Return all of the entries exactly, with nothing added or left out.

▶ [Entries provided]
|---|

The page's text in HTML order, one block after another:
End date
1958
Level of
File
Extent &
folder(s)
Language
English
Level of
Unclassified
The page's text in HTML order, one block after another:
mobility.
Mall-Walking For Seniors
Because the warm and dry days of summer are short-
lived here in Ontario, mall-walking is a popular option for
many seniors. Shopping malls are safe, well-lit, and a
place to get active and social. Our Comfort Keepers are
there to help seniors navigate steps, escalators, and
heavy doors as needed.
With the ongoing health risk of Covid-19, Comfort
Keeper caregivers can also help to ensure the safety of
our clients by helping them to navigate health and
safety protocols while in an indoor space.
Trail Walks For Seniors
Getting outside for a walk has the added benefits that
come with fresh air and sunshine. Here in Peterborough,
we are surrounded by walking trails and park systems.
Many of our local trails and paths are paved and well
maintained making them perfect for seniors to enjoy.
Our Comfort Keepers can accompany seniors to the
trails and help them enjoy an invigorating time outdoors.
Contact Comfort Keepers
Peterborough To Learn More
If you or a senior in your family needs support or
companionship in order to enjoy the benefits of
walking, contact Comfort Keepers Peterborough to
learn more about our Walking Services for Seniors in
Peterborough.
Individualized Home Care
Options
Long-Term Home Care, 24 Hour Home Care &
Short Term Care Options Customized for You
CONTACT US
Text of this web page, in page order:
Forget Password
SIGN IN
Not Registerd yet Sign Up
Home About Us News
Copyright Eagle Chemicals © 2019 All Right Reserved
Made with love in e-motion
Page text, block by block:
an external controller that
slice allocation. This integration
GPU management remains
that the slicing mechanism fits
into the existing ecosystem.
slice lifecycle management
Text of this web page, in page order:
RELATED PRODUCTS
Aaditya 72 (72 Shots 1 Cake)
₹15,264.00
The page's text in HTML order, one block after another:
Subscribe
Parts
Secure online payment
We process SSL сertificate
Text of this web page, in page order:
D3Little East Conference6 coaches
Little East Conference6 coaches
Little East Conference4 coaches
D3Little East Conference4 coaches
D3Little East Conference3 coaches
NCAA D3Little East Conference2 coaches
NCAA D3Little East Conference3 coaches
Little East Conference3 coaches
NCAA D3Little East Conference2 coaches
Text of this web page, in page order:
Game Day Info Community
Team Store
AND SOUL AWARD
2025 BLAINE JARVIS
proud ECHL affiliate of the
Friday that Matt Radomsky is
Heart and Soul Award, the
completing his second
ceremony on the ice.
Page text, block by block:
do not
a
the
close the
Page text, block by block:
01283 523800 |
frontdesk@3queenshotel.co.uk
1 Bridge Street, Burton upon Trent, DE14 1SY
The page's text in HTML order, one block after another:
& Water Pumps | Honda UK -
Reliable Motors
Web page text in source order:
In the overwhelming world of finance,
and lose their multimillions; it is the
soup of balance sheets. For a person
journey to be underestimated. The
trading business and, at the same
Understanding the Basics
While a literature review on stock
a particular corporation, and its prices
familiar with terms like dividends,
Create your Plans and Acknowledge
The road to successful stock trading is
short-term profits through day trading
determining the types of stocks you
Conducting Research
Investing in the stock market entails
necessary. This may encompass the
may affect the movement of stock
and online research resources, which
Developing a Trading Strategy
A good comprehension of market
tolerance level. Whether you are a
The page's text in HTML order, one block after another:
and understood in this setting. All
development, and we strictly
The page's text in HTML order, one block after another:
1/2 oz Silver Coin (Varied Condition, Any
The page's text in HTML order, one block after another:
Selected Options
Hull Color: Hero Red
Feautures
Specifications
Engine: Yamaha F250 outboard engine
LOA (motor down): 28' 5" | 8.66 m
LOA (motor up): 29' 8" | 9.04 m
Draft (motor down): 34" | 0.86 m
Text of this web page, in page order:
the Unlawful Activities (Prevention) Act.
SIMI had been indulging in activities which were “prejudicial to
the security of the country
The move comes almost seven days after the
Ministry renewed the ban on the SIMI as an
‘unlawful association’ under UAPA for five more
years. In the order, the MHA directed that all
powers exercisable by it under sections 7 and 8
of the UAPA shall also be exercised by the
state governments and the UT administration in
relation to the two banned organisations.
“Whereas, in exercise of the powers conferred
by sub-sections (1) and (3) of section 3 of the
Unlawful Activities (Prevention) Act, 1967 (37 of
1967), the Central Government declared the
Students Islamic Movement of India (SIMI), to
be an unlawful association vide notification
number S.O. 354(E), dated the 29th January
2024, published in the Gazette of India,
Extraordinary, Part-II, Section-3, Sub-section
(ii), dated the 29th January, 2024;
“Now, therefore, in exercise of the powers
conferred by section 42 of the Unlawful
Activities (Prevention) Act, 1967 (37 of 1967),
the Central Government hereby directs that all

|---|

▶ [Reply]
The page's text in HTML order, one block after another:
End date
1958
Level of
File
Extent &
folder(s)
Language
English
Level of
Unclassified
The page's text in HTML order, one block after another:
mobility.
Mall-Walking For Seniors
Because the warm and dry days of summer are short-
lived here in Ontario, mall-walking is a popular option for
many seniors. Shopping malls are safe, well-lit, and a
place to get active and social. Our Comfort Keepers are
there to help seniors navigate steps, escalators, and
heavy doors as needed.
With the ongoing health risk of Covid-19, Comfort
Keeper caregivers can also help to ensure the safety of
our clients by helping them to navigate health and
safety protocols while in an indoor space.
Trail Walks For Seniors
Getting outside for a walk has the added benefits that
come with fresh air and sunshine. Here in Peterborough,
we are surrounded by walking trails and park systems.
Many of our local trails and paths are paved and well
maintained making them perfect for seniors to enjoy.
Our Comfort Keepers can accompany seniors to the
trails and help them enjoy an invigorating time outdoors.
Contact Comfort Keepers
Peterborough To Learn More
If you or a senior in your family needs support or
companionship in order to enjoy the benefits of
walking, contact Comfort Keepers Peterborough to
learn more about our Walking Services for Seniors in
Peterborough.
Individualized Home Care
Options
Long-Term Home Care, 24 Hour Home Care &
Short Term Care Options Customized for You
CONTACT US
Text of this web page, in page order:
Forget Password
SIGN IN
Not Registerd yet Sign Up
Home About Us News
Copyright Eagle Chemicals © 2019 All Right Reserved
Made with love in e-motion
Page text, block by block:
an external controller that
slice allocation. This integration
GPU management remains
that the slicing mechanism fits
into the existing ecosystem.
slice lifecycle management
Text of this web page, in page order:
RELATED PRODUCTS
Aaditya 72 (72 Shots 1 Cake)
₹15,264.00
The page's text in HTML order, one block after another:
Subscribe
Parts
Secure online payment
We process SSL сertificate
Text of this web page, in page order:
D3Little East Conference6 coaches
Little East Conference6 coaches
Little East Conference4 coaches
D3Little East Conference4 coaches
D3Little East Conference3 coaches
NCAA D3Little East Conference2 coaches
NCAA D3Little East Conference3 coaches
Little East Conference3 coaches
NCAA D3Little East Conference2 coaches
Text of this web page, in page order:
Game Day Info Community
Team Store
AND SOUL AWARD
2025 BLAINE JARVIS
proud ECHL affiliate of the
Friday that Matt Radomsky is
Heart and Soul Award, the
completing his second
ceremony on the ice.
Page text, block by block:
do not
a
the
close the
Page text, block by block:
01283 523800 |
frontdesk@3queenshotel.co.uk
1 Bridge Street, Burton upon Trent, DE14 1SY
The page's text in HTML order, one block after another:
& Water Pumps | Honda UK -
Reliable Motors
Web page text in source order:
In the overwhelming world of finance,
and lose their multimillions; it is the
soup of balance sheets. For a person
journey to be underestimated. The
trading business and, at the same
Understanding the Basics
While a literature review on stock
a particular corporation, and its prices
familiar with terms like dividends,
Create your Plans and Acknowledge
The road to successful stock trading is
short-term profits through day trading
determining the types of stocks you
Conducting Research
Investing in the stock market entails
necessary. This may encompass the
may affect the movement of stock
and online research resources, which
Developing a Trading Strategy
A good comprehension of market
tolerance level. Whether you are a
The page's text in HTML order, one block after another:
and understood in this setting. All
development, and we strictly
The page's text in HTML order, one block after another:
1/2 oz Silver Coin (Varied Condition, Any
The page's text in HTML order, one block after another:
Selected Options
Hull Color: Hero Red
Feautures
Specifications
Engine: Yamaha F250 outboard engine
LOA (motor down): 28' 5" | 8.66 m
LOA (motor up): 29' 8" | 9.04 m
Draft (motor down): 34" | 0.86 m
Text of this web page, in page order:
the Unlawful Activities (Prevention) Act.
SIMI had been indulging in activities which were “prejudicial to
the security of the country
The move comes almost seven days after the
Ministry renewed the ban on the SIMI as an
‘unlawful association’ under UAPA for five more
years. In the order, the MHA directed that all
powers exercisable by it under sections 7 and 8
of the UAPA shall also be exercised by the
state governments and the UT administration in
relation to the two banned organisations.
“Whereas, in exercise of the powers conferred
by sub-sections (1) and (3) of section 3 of the
Unlawful Activities (Prevention) Act, 1967 (37 of
1967), the Central Government declared the
Students Islamic Movement of India (SIMI), to
be an unlawful association vide notification
number S.O. 354(E), dated the 29th January
2024, published in the Gazette of India,
Extraordinary, Part-II, Section-3, Sub-section
(ii), dated the 29th January, 2024;
“Now, therefore, in exercise of the powers
conferred by section 42 of the Unlawful
Activities (Prevention) Act, 1967 (37 of 1967),
the Central Government hereby directs that all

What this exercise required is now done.